Due to the limited number of samples for relatively rare APOE genotypes, we focused our analysis on comparisons between AD and non-AD groups with APOE3/3 (homozygous for allele ε3) and APOE3/4 (heterozygous ε3/ε4) genotypes. We performed an APOE genotype-stratified differential gene expression (DGE) analysis comparing age-matched AD cases to controls, with sex as a covariate, in excitatory (Ex) and inhibitory (In) neurons for the prefrontal cortex specifically, undistinguished neurons (Neu) for the entorhinal cortex, and astrocytes (Ast), microglia (Mic), oligodendrocytes (Oli), and OPCs for both cohorts (Supplementary Figures 1, 2). DEGs were selected using cutoffs of a BH adjusted p-value < 0.05 and >20% change in expression. DEGs were further passed as inputs to identify pathways for subsequent network analysis. We examined gene expression and network changes in AD compared to non-AD samples to identify cell type-specific and shared changes based on APOE genotype (Figure 1).

FIGURE 2

Figure 2. APOE genotype-stratified cell type-specific disease signatures in the prefrontal cortex. (A) AD versus non-AD DEG counts for astrocytes (Ast), excitatory (Ex) and inhibitory (In) neurons, microglia (Mic), oligodendrocytes (Oli), and oligodendrocyte progenitor cells (Opc) in surveyed APOE genotypes. DEGs were selected using a BH adjusted p-value < 0.05 and >20% change in expression. (B) Subset of DEGs shared by both APOE genotypes and their corresponding change in expression. (C) Pairwise DEG plots of DEGs in APOE3/3 and APOE3/4 samples using change in expression. Genes shown are significant and have >20% change in expression in at least one APOE genotype. Colors indicate significance level of DEGs and whether DEGs are unique or shared by APOE genotypes. (D) Change in expression of all genes in the DE analysis clustered by cell type and APOE genotype.

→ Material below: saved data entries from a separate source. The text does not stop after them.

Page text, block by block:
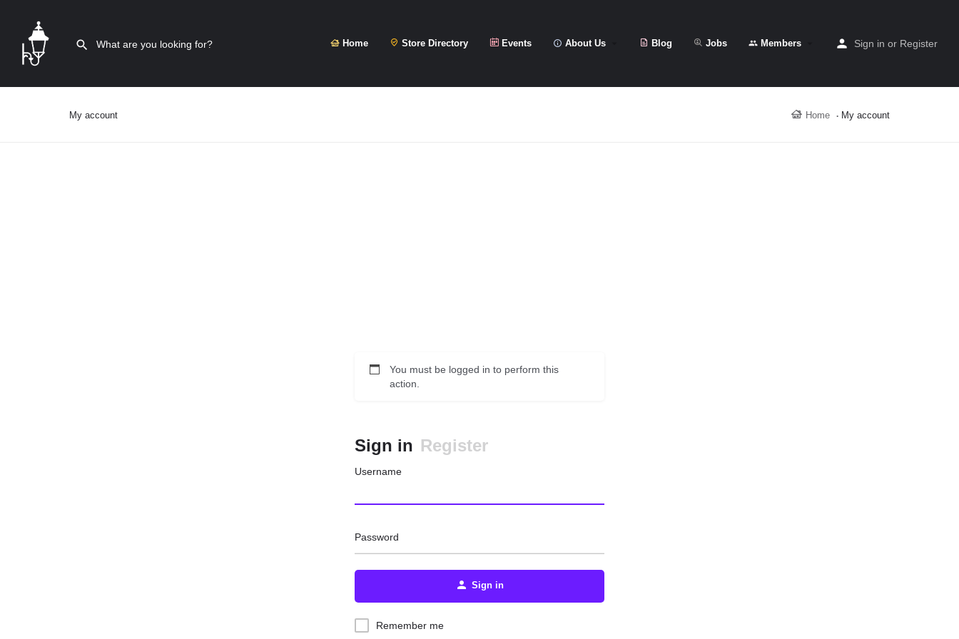
Home Store Directory Events About Us Blog Jobs Members Sign in or Register
My account Home My account
You must be logged in to perform this
action.
Sign in Register
Username
Password
Sign in
Remember me
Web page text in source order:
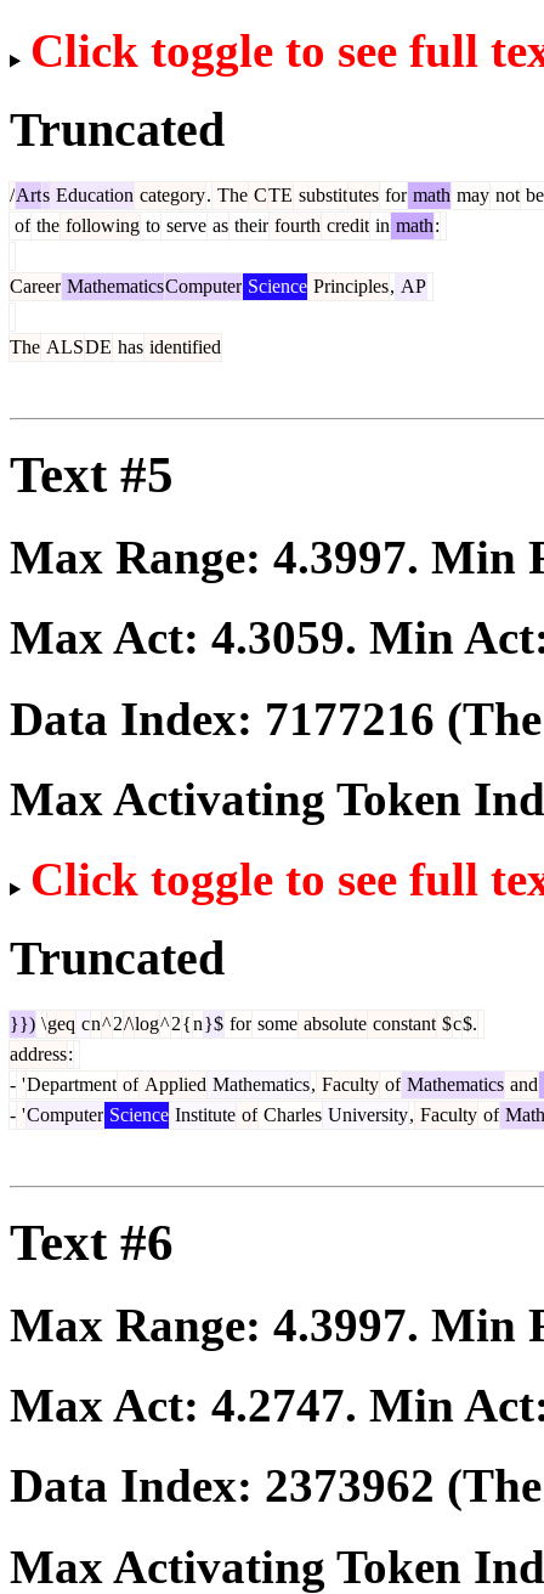
Click toggle to see full
Truncated
/Arts Education category. The CTE substitutes for math may not be
of the following to serve as their fourth credit in math:
Career MathematicsComputer Science Principles, AP
The ALSDE has identified
Text #5
Max Range: 4.3997. Min
Max Act: 4.3059. Min
Data Index: 7177216
Max Activating Token
Click toggle to see full
Truncated
}}) \geq cn^2/\log^2{n}$ for some absolute constant $c$.
address:
- 'Department of Applied Mathematics, Faculty of Mathematics and
- 'Computer Science Institute of Charles University, Faculty of
Text #6
Max Range: 4.3997. Min
Max Act: 4.2747. Min
Data Index: 2373962
Max Activating Token

APOE Genotype-Stratified Differential Gene Expression Analysis in the Prefrontal Cortex Identifies Distinct Alzheimer’s Disease-Related Changes in Astrocytes, Oligodendrocytes, and Oligodendrocyte Progenitor Cells

Leveraging data from Mathys et al. (2019), we identified DEGs in all cell type and APOE genotype pairings when comparing AD to control tissue from 43,831 cells covering 17,593 genes (Supplementary Figure 2). Interestingly, DEGs were primarily downregulated in APOE3/4 astrocytes, oligodendrocytes and OPCs, while they were primarily upregulated in both APOE3/3 and APOE3/4 neurons (Figure 2A). Altogether, across all cell types we identified 278 unique DEGs (Supplementary Table 3). Of the 278 DEGs, 8 were specific to APOE3/3 and 135 were specific to APOE3/4. We observed DEGs previously linked to AD [CLU (Kok et al., 2011; Karch and Goate, 2015), CCK (Mazurek and Beal, 1991; Chen et al., 2019; Plagman et al., 2019), NRGN (Thorsell et al., 2010; Jin et al., 2013), DHFR (Cario et al., 2011; Philip et al., 2015), ERBB4 (Mitchell et al., 2013; Mouton-Liger et al., 2020), NRXN1 (Mozhui et al., 2011)], which were shared by APOE3/3 and APOE3/4 cells. In most cases, expression differences in these genes were in the same direction across genotypes, but with greater fold changes in APOE3/4 as compared to APOE3/3 cells (Figure 2B). Across cell types, while the majority of DEGs were shared and in consistent direction across APOE3/3 and APOE3/4 cells (Figure 2C, yellow color and Supplementary Figure 2), there were a few shared DEGs with opposite directionality of expression changes, such as DOCK4 in microglia, SPARCL1 in neurons, and FRYL in oligodendrocytes (Figure 2C, pink colorand Supplementary Figure 2).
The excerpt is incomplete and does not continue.